Conclusion¶
We conducted a statistical analysis on data gathered from multiple subreddits to answer an inferential question on whether the number of substance abuse references increased during the 2020 COVID-19 pandemic on Reddit.
We discuss limitations of our analysis in our results and include an examination of our datasets in the data analysis.
The hypothesis tests for each subreddit are presented in a table and shows the different subreddits along with the p-values. p-values less than 0.05 indicate that there is statistical evidence that the median number of references to substance abuse has changed post-COVID.
We conclude that only two subreddits, r/adhd and r/lonely show statistically siginificant difference. Accordingly, we reject the null hypothesis in favour of the alternative hypothesis - that in these subreddits, the median number of references to substance abuse per reddit-post has changed between ‘pre-COVID’ and ‘post-COVID’.
Further work¶
Note that we did not explicitly comment on whether the median is significantly less or more than pre-COVID times. It would be interesting to compare and plot how each subreddit has changed to visually show the results.
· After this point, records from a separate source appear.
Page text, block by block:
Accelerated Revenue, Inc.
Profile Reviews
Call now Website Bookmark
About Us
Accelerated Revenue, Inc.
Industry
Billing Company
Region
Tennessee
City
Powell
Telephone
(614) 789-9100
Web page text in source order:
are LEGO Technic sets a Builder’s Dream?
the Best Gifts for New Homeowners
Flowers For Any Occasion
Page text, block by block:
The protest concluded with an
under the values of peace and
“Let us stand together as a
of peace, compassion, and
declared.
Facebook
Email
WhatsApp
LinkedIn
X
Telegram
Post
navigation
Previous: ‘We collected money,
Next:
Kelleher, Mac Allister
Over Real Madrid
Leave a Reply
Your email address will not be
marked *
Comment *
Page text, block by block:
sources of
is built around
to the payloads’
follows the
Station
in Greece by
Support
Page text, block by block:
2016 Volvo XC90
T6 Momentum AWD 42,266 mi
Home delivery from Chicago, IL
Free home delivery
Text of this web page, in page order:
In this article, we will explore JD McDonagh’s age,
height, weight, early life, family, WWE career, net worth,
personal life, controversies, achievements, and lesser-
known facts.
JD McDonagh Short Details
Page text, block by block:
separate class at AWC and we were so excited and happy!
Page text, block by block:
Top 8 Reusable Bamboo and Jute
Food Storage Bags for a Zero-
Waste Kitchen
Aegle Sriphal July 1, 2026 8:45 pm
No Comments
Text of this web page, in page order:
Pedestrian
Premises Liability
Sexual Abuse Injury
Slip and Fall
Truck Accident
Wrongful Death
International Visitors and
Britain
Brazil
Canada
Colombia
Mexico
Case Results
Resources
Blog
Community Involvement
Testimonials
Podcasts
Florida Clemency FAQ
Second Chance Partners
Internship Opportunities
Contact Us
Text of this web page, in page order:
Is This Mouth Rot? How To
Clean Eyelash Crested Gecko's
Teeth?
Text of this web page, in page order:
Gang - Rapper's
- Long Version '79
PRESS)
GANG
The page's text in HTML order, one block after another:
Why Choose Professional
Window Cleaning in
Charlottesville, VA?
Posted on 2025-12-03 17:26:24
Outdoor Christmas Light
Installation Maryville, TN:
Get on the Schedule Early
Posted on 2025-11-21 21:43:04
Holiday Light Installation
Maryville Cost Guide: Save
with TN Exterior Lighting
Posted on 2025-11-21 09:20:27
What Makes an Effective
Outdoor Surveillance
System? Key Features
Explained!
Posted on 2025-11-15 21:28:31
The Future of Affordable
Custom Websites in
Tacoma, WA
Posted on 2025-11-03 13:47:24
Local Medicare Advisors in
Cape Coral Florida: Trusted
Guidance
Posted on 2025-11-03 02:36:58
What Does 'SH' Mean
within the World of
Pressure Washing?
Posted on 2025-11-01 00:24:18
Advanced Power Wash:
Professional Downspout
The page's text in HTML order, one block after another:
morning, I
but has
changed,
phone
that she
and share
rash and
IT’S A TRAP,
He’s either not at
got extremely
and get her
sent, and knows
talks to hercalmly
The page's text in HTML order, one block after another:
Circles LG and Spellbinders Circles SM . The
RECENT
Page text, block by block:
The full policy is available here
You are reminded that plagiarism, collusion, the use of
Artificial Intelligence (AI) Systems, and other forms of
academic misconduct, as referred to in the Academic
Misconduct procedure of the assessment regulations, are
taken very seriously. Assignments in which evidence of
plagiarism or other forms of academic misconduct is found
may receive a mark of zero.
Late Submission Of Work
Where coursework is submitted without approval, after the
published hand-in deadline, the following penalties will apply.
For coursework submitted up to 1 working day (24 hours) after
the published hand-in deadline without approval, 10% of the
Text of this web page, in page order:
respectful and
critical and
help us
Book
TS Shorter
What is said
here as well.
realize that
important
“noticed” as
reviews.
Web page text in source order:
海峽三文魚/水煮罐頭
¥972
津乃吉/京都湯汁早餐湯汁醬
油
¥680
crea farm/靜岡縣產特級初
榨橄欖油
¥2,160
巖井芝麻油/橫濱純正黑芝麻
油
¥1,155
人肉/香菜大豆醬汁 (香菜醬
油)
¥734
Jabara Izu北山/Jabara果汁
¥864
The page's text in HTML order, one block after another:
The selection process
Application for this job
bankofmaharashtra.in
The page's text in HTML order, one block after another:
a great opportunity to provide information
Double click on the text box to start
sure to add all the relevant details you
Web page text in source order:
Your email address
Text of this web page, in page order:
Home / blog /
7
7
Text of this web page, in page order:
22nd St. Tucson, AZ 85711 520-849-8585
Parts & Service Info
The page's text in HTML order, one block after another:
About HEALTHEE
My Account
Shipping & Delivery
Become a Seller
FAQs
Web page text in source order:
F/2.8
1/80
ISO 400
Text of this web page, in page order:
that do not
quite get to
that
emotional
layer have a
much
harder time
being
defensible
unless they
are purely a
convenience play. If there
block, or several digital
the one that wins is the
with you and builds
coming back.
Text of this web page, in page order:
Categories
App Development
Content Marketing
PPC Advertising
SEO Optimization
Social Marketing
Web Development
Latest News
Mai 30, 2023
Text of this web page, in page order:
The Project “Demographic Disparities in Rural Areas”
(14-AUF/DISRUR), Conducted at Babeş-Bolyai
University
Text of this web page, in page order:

Additionally there are numerous other questions that we could have asked with this dataset, namely questions that involve text sentiment:
Analyse which words/sentiments are most-associated with particular subreddits dedicated to particular health concerns;
Identify whether those who self-identify with particular illnesses choose particular language to express their feelings/symptoms, or whether there are common terms across self-described mental health groups;
How can we flag users that are in need of urgent attention and care based on their comments;
Can we apply what we’ve learned from the mental-health-specific subreddits and see if we can identify related behaviour/sentiments in the non-mental-health subreddits (i.e. do people in r/divorce use some of the same language as those in r/depression).